Our vacation home is a refuge and a place for my husband to enjoy photography. I support local by shopping downtown for our home and gifts. Grandchildren enjoy fishing, trips to the local beach, and Mustang Island. I’ve stayed alone or invited friends and relatives for a “beach house” stay. I enjoy the coastal art community, looking for sea glass, talking with locals, seeing fantastic sunsets and a wide array of sea birds. September 2016 my husband and I took a road trip to several western states. It was a good two-week trip but tiring. We stopped at our coastal home to decompress, do laundry, fill hummingbird feeders, and relax before making the trip back to our Cypress home near Houston. So peaceful, after weeks on the road, to once more hear the soothing sound of waves come ashore as I sat on our deck one evening. Still making memories. “To whom much is given, much is required!”
Note: I wrote this spring of 2017, never imagining within four months a terrible hurricane named Harvey would threaten the Texas Gulf Coast. One son and husband prepared the house for the hurricane and promptly left Rockport and returned to Houston. We watched a storm chaser online that night. When I realized he was parked near the entrance to our street, I left the room in tears thinking there was no way that any structure would not sustain severe damage as the eye went directly over Rockport-Fulton.
Miraculously our home was left intact with minor damage. Every trip to that beautiful area was with dismay to still see visible destruction. Why was one home destroyed while another nearby withstood hurricane force winds or tornados spawned by Harvey? I have no answers, but we were blessed our home was spared. My heart goes out to those who suffered worse consequences that terrible August night. Rockport has come back strong!

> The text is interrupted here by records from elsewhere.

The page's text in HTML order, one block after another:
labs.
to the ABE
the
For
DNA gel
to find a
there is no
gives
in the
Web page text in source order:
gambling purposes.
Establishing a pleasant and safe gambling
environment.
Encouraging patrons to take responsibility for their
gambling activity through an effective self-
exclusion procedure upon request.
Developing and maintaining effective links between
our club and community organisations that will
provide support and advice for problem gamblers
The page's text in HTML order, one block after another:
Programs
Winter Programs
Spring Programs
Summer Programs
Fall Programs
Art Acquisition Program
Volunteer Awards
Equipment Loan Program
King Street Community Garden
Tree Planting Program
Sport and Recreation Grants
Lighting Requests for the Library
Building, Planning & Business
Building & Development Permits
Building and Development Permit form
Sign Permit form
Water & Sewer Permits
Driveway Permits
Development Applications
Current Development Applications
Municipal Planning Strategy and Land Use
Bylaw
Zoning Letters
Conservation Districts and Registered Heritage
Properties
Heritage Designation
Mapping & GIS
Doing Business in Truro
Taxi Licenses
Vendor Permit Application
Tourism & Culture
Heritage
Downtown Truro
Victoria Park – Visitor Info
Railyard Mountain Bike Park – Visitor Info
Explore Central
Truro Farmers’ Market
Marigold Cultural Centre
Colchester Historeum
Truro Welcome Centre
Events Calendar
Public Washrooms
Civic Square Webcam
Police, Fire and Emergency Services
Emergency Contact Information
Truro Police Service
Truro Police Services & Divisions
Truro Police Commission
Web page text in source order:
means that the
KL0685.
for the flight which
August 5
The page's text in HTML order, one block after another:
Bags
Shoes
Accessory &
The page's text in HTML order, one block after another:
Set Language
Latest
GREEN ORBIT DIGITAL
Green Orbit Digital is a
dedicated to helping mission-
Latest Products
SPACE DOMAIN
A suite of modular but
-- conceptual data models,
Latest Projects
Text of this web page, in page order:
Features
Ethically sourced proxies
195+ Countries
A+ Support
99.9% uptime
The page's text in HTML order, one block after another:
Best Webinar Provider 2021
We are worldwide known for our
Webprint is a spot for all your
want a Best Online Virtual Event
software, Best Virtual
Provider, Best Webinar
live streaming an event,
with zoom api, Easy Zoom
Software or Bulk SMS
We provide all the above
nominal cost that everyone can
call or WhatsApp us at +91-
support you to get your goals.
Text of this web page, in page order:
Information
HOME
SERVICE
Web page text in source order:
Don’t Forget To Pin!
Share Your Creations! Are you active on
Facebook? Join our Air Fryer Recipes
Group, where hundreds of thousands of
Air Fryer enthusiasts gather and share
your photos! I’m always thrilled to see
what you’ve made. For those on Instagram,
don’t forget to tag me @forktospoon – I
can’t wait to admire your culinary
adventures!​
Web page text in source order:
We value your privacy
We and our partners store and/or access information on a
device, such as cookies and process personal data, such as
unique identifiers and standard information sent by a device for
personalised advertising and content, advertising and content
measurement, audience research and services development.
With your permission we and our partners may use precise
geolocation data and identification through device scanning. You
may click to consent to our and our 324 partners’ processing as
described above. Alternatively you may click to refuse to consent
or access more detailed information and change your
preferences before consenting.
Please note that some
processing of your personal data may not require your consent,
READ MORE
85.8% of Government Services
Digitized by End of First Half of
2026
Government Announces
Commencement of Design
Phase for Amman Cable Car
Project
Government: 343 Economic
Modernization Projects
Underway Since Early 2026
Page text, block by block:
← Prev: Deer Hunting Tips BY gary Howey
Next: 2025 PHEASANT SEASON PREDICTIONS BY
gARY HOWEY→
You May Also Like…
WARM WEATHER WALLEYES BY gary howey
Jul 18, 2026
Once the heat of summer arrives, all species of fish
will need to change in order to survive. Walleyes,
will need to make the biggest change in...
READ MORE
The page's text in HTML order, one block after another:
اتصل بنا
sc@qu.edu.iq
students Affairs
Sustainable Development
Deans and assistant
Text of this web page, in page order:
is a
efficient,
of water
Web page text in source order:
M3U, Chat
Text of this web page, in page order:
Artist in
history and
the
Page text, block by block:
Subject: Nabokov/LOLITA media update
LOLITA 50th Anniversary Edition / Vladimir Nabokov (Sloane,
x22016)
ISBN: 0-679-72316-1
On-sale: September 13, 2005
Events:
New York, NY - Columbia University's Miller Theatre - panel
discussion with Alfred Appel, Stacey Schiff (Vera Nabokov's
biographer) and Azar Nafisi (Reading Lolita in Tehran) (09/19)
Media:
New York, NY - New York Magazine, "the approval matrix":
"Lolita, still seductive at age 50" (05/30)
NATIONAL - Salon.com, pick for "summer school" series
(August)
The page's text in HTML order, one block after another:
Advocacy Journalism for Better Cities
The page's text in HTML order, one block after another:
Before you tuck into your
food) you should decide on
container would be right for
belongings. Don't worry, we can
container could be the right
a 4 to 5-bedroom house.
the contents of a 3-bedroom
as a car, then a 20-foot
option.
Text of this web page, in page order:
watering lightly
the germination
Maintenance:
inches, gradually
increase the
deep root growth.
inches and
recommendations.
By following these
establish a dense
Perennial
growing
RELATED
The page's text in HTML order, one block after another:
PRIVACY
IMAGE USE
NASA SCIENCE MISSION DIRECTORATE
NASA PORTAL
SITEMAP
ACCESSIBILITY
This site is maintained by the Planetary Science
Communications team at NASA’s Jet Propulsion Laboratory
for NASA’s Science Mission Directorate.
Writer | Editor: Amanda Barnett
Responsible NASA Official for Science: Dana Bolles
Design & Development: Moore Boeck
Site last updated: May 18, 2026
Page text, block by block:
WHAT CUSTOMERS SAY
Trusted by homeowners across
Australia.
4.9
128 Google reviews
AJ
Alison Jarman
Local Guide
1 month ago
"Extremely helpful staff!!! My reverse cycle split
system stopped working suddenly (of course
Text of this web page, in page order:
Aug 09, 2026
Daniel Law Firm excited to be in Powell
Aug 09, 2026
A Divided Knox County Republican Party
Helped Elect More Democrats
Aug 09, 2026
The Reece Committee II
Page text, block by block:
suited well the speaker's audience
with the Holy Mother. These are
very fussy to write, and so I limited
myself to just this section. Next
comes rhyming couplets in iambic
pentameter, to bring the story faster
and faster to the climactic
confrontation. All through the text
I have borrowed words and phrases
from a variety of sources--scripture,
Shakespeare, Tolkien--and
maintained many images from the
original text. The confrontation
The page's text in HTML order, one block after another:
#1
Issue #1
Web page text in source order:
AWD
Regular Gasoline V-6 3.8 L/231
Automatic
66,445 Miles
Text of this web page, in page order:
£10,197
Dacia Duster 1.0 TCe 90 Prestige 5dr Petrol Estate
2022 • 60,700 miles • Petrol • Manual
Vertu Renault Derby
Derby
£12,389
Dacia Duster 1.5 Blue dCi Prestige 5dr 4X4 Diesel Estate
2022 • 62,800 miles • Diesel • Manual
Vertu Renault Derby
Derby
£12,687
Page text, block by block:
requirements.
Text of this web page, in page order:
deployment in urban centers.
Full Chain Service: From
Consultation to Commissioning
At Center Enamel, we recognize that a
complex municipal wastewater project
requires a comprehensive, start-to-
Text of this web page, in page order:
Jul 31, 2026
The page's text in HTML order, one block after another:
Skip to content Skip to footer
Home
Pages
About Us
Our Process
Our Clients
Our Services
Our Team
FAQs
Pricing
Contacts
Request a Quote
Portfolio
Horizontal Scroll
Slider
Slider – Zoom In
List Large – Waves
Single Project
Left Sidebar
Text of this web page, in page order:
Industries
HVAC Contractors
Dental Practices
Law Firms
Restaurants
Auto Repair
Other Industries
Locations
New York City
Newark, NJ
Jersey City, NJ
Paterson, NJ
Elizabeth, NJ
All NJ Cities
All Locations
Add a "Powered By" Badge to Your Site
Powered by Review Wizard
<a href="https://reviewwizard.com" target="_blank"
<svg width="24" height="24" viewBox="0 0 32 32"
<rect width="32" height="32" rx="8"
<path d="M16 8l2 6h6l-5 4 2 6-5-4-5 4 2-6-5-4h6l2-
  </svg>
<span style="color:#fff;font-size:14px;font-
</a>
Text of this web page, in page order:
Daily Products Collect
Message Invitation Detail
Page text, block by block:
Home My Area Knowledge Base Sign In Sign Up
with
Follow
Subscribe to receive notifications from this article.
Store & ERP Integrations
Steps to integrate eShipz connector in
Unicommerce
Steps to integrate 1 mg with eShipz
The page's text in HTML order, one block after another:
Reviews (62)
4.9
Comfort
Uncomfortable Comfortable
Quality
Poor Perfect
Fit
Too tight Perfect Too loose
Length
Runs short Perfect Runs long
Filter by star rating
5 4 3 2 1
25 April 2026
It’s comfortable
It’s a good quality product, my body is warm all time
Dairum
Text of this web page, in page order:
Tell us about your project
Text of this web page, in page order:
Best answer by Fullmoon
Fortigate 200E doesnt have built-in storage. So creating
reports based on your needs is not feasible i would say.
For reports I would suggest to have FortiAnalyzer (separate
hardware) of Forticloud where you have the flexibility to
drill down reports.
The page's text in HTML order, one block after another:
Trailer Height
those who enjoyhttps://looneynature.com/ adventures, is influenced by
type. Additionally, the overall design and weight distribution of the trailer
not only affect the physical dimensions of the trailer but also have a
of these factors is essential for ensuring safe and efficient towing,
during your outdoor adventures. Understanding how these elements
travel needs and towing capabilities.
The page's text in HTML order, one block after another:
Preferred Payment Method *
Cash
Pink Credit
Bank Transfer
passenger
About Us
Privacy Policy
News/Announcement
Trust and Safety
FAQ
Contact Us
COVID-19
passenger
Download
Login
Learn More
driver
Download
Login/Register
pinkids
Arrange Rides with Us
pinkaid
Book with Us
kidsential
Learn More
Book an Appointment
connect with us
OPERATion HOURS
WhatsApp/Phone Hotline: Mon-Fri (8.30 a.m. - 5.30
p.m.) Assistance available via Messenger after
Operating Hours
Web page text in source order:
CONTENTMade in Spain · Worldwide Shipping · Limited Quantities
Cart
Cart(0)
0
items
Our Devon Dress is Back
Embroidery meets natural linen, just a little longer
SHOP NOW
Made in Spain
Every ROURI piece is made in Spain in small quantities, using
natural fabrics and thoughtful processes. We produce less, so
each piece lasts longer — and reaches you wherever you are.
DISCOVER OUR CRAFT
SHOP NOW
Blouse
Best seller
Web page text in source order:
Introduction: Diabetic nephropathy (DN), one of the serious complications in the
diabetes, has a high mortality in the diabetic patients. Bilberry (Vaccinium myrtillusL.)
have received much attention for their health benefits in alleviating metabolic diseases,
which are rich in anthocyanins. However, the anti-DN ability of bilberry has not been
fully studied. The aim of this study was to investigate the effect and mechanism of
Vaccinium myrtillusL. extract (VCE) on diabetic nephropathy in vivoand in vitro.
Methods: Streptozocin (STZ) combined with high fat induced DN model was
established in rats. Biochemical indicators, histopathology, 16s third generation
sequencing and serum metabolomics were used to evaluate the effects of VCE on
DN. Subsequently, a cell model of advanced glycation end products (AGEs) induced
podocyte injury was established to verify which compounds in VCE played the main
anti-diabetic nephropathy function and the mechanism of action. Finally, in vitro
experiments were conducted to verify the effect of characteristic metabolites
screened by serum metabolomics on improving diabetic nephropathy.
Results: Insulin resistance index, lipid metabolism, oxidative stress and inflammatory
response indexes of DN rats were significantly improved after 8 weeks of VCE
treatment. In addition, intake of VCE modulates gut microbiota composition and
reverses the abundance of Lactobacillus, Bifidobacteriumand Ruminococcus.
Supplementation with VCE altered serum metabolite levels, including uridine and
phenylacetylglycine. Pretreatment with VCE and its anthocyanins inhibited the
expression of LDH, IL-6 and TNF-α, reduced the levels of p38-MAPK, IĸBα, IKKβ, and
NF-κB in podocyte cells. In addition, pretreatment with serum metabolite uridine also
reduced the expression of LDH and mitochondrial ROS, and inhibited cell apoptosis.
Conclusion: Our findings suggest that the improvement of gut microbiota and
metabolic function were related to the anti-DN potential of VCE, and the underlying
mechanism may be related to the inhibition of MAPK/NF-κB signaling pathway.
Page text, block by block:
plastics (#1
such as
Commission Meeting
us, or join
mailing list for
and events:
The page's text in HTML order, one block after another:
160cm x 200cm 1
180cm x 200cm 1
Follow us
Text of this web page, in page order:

We sold our beloved home of 42 years in Cypress, Texas, and moved to our Rockport home in 2022.
FEATURE PHOTO CAPTION, TOP: Sherrill Pool Elizondo (left) with a friend of 55 years, Patricia Stringer Cuyler, who reminds her: “To whom much is given, much is required.” Photo: Sept. 18, 2015
Sherrill Pool Elizondo graduated from Southwest Texas State University (now Texas State) with a degree in English and education. She’s a sixth-generation Texan and interested in genealogy. She’s been an aspiring writer for over 40 years and is the proud parent of three sons and has six talented and remarkable grandchildren. Some of her stories were seen online at Boomer Cafe before website was closed. This one appeared, in a slightly shorter version, on Boomer Cafe January 2019. She has other stories online at Bullock Texas History Museum, 70 Candles, Grand Magazine, Texas Escapes, Bridge of the gods Magazine in Oregon, and Boomer Magazine.